Classroom management has become one of my passions since starting my career 24 years ago. Once I realized I wasn't very good at it (which only took a few days), I started reading everything I could about it -- not just in education books but from business books as well. To this day, I still love learning new ways to better manage and lead my teams. My favorite thing about teaching is that every year I get to create, lead, and be a member of a winning team. I don't get to pick my team, but I do get to build my team each year. There are four things I focus on whenever I get a new team of students to work with each year. I call these four strategies "Setting the Table for Success" because I use these four strategies to help prepare my students for the year long feast (learning the 5th grade curriculum that I will be teaching) that they will partake in with me.

The four strategies are "Create a Shared Vision," "Team Building," "Teach, Model and Practice Team Procedures," and "Establish and Consistently Enforce the Team Rules and Consequences." By investing a few minutes each day for the first 21-30 days it saves me tons of what would become wasted time the rest of the year I would be using to put out brush fires in my classroom each day. Not only do these four strategies save me time, they save me a ton of frustration I would most likely be feeling if they weren't firmly in place.

I could go on-and-on about this topic, but the last thing I will share is the best piece of advice I ever received as a young teacher that has served me well all these years. Tell your students you care about them on the first day of school and take the time to explain to them why you care about them and their success. Too often we think it should be obvious to them that we care, but we need to make sure they know this. I once read a great quote that said something about people will only start to follow a leader once they know that the leader cares about them. I think there is a lot of truth to that quote.

I hope more people participate in this discussion. We (in education) don't seem to give this enough credit about how important it is in helping teachers teach and students learn.
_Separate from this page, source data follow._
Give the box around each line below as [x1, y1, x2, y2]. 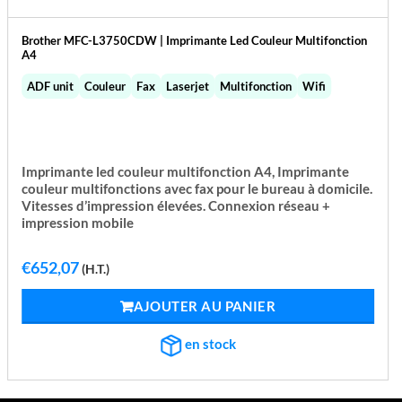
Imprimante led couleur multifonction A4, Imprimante [22, 163, 350, 179]
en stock [182, 335, 237, 352]
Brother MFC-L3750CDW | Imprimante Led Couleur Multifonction [22, 33, 368, 48]
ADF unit [27, 78, 74, 93]
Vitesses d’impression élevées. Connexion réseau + [22, 197, 331, 214]
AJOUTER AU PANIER [133, 297, 276, 314]
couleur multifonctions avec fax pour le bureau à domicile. [22, 180, 373, 197]
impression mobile [22, 214, 135, 231]
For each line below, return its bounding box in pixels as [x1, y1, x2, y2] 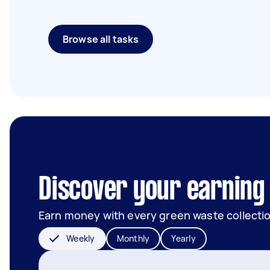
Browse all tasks [63, 33, 139, 46]
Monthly [116, 233, 150, 244]
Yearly [171, 233, 196, 244]
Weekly [66, 233, 95, 244]
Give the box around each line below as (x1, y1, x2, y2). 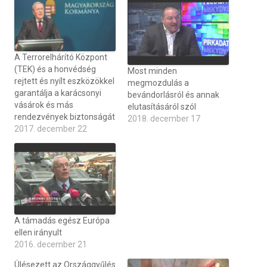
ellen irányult (14, 228, 62, 238)
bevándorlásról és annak (128, 90, 219, 100)
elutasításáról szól (128, 102, 196, 111)
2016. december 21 (14, 240, 87, 250)
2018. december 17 (128, 114, 200, 123)
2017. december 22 (14, 124, 87, 134)
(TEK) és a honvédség (14, 64, 96, 74)
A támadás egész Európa (14, 216, 110, 226)
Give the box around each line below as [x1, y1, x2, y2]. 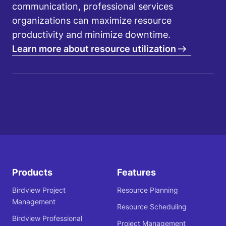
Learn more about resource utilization [12, 43, 176, 54]
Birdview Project [12, 186, 66, 195]
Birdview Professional [12, 214, 82, 223]
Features [117, 167, 156, 178]
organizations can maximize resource [12, 15, 172, 26]
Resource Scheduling [117, 202, 187, 211]
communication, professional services [12, 1, 173, 12]
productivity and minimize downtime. [12, 29, 171, 40]
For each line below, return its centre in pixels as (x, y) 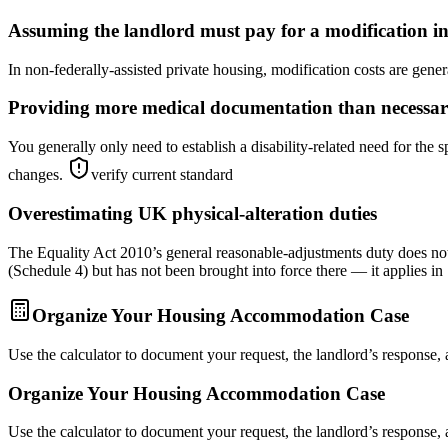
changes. (37, 175)
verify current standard (162, 175)
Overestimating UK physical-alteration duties (192, 213)
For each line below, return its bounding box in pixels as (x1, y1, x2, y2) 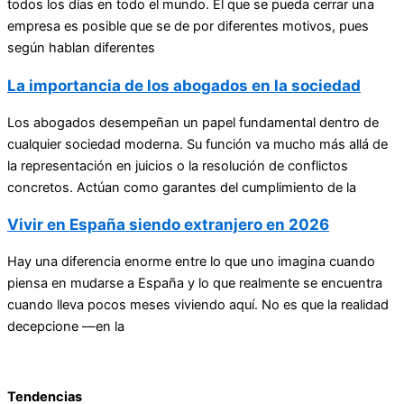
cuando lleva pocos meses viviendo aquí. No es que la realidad (7, 296, 389, 313)
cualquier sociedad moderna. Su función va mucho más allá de (7, 135, 388, 152)
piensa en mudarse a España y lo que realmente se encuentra (7, 274, 382, 291)
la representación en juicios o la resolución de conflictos (7, 157, 348, 174)
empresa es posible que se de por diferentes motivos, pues (7, 18, 369, 35)
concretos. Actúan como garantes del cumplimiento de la (7, 179, 356, 196)
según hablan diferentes (7, 40, 155, 57)
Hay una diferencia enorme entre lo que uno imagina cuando (7, 252, 375, 270)
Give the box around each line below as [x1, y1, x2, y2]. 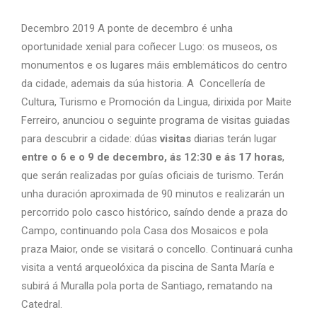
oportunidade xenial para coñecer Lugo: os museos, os [21, 40, 277, 53]
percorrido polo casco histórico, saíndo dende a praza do [21, 206, 288, 219]
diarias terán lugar [194, 132, 277, 145]
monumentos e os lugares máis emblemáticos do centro [21, 59, 287, 71]
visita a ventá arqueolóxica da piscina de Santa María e [21, 261, 275, 274]
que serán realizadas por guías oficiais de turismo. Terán [21, 169, 284, 182]
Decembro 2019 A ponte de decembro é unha [21, 22, 233, 35]
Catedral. [21, 298, 62, 311]
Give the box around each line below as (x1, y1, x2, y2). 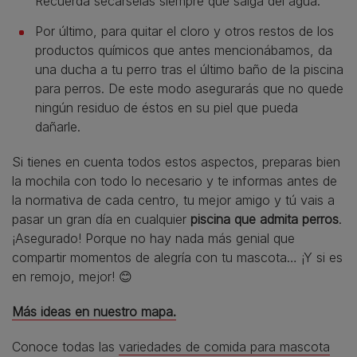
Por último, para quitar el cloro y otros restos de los (35, 22, 334, 39)
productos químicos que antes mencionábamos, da (35, 41, 332, 58)
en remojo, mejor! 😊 (12, 268, 132, 284)
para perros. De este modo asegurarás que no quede (35, 80, 343, 96)
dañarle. (35, 118, 80, 135)
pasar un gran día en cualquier (12, 210, 190, 227)
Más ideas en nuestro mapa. (12, 303, 176, 320)
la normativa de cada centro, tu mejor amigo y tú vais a (12, 191, 335, 208)
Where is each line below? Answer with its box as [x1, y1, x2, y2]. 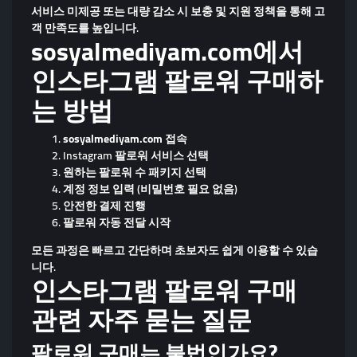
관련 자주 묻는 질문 [31, 296, 252, 343]
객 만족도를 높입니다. [31, 17, 139, 38]
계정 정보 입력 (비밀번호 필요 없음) [63, 178, 237, 199]
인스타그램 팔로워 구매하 [31, 57, 323, 104]
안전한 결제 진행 [63, 194, 146, 216]
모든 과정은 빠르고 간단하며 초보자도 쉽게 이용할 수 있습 [31, 239, 318, 261]
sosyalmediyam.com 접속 [63, 127, 187, 149]
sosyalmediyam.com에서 [31, 27, 304, 75]
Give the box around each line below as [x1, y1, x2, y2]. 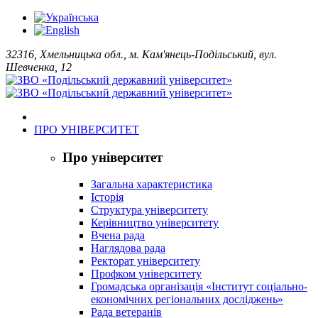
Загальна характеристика [91, 178, 212, 191]
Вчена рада [91, 229, 145, 242]
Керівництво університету [91, 216, 219, 229]
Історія [91, 191, 124, 204]
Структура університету [91, 204, 208, 216]
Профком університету [91, 268, 202, 280]
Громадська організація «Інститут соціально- [91, 280, 307, 293]
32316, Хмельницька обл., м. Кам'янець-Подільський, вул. [6, 48, 277, 60]
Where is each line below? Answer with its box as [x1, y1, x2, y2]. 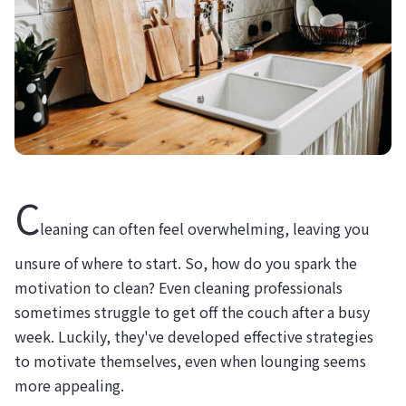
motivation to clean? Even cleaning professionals [14, 275, 343, 298]
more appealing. [14, 373, 124, 396]
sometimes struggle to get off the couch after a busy [14, 300, 370, 323]
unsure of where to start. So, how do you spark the [14, 251, 357, 274]
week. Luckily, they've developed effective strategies [14, 324, 373, 347]
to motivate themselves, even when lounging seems [14, 349, 366, 372]
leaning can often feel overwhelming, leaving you [40, 217, 370, 239]
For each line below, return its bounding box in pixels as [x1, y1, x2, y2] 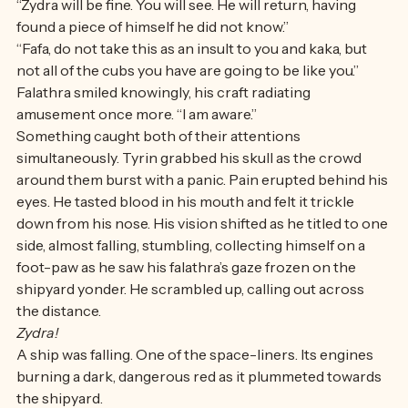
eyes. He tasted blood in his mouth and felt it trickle [16, 229, 357, 247]
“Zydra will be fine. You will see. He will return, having [16, 32, 359, 50]
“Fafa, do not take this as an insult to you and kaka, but [16, 76, 370, 94]
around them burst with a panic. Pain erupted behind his [16, 207, 391, 225]
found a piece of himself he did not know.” [16, 54, 289, 72]
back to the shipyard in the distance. [16, 10, 259, 28]
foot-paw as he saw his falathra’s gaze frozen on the [16, 294, 359, 312]
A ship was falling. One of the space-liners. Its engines [16, 382, 376, 400]
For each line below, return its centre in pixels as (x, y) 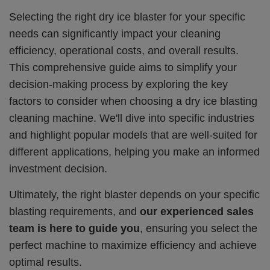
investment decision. (58, 169)
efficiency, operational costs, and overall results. (124, 51)
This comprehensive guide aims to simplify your (123, 68)
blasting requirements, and (74, 211)
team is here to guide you (74, 228)
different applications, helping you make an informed (134, 152)
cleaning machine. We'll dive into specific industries (132, 118)
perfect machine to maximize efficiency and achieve (133, 245)
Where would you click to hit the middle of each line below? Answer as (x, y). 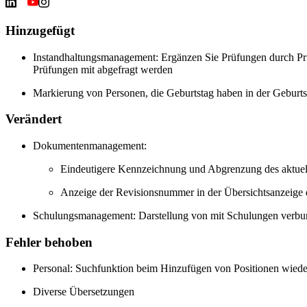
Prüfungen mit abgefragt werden (103, 69)
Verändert (34, 119)
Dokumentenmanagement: (90, 146)
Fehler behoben (49, 242)
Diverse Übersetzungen (84, 292)
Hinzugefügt (40, 30)
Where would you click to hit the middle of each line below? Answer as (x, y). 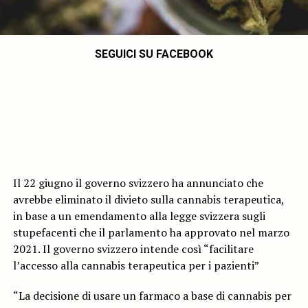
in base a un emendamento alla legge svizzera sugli (139, 216)
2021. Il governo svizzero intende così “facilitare (133, 249)
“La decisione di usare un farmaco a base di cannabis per (152, 296)
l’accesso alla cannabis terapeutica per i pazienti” (136, 266)
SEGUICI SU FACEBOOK (154, 54)
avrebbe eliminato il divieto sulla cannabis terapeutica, (148, 200)
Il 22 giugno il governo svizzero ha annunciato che (138, 183)
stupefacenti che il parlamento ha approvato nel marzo (151, 233)
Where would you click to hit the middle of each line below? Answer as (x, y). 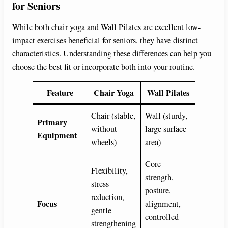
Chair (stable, (113, 116)
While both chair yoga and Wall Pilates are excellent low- (106, 27)
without (104, 129)
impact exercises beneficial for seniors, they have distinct (105, 40)
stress (100, 184)
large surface (166, 129)
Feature (60, 93)
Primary (52, 122)
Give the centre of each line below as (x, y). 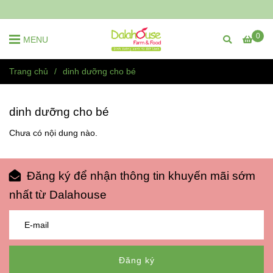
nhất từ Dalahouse (58, 195)
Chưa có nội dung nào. (53, 133)
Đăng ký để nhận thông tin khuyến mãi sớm (141, 176)
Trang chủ (29, 71)
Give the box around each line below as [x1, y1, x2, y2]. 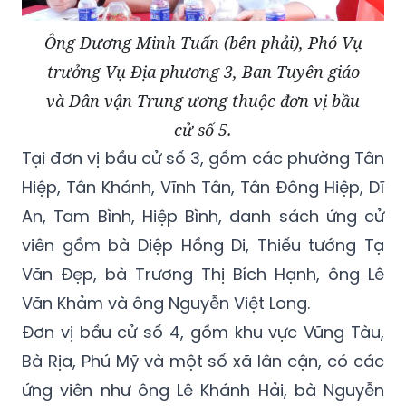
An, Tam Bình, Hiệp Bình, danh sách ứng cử [22, 205, 384, 228]
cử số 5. [174, 119, 232, 141]
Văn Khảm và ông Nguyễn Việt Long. [22, 292, 310, 315]
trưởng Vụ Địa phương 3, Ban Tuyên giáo [46, 61, 360, 83]
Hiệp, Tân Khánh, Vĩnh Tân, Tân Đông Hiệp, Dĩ [22, 176, 384, 199]
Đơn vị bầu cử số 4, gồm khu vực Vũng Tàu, [22, 321, 384, 344]
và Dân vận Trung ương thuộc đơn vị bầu [46, 90, 360, 112]
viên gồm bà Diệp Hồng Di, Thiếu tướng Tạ [22, 234, 384, 257]
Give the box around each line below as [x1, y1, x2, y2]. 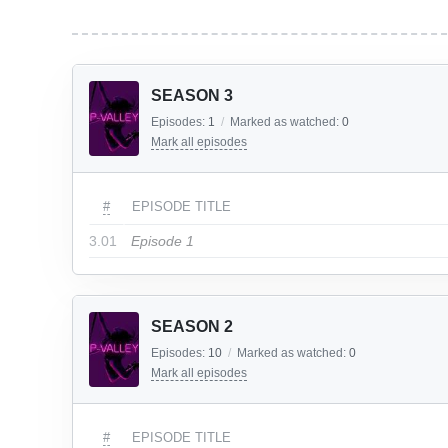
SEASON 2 [151, 318, 233, 335]
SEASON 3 [151, 87, 233, 104]
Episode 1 [131, 233, 194, 249]
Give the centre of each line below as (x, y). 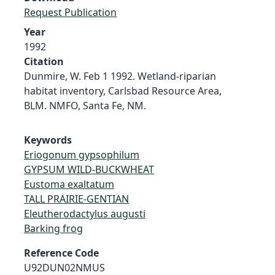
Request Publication (70, 12)
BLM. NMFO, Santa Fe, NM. (85, 105)
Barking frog (53, 228)
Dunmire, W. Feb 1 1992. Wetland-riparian (120, 76)
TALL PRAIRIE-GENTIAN (76, 199)
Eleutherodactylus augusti (85, 213)
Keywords (48, 140)
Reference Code (61, 253)
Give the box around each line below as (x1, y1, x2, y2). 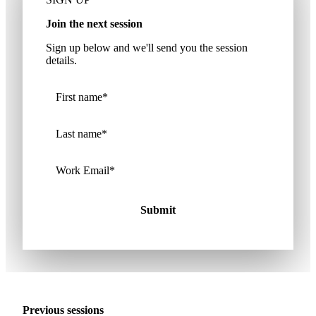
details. (46, 54, 77, 66)
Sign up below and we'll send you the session (46, 42, 248, 54)
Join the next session (46, 18, 142, 30)
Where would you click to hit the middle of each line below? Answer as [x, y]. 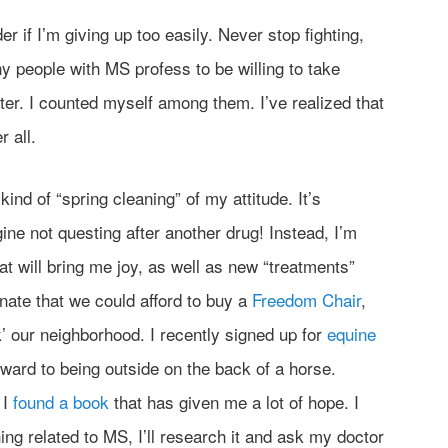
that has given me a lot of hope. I [234, 401]
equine [351, 333]
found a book [61, 401]
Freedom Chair [306, 299]
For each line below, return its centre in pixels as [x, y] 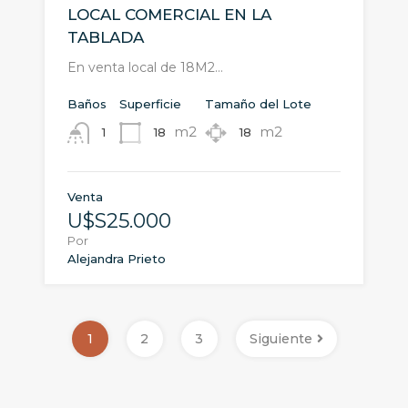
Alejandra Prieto [117, 258]
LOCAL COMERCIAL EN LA [169, 14]
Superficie [150, 103]
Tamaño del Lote [258, 103]
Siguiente [280, 338]
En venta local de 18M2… [145, 67]
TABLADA [106, 37]

In my opinion, it IS the foundation that everything else is built upon!

In reply to an earlier post on Apr 7, 2010 12:33:33 AM PDT
Eric H. Roth says:
I agree.

From my perspective, every K-12 teacher should read and reflect upon that outstanding NY Times article "Building a Better Teacher". It's a classic.

In reply to an earlier post on Apr 10, 2010 7:09:49 AM PDT
Great article on school "reform":

In reply to an earlier post on Apr 10, 2010 8:13:21 AM PDT
Great article, Karen!

Thanks to all who have posted, I've been reading up on all the great articles and programs mentioned.

Please keep them coming.

PS: "Students' behavior is a direct reflection of what you expect and what you allow." - The Edutainer

I believe this is a common sense maxim. However, I find it a little hard to swallow that every chronic behavior problem can be preempted with perfect classroom management techniques before they occur. There are always problems during the day, and a few students that may be resistant and rebellious as to expectations.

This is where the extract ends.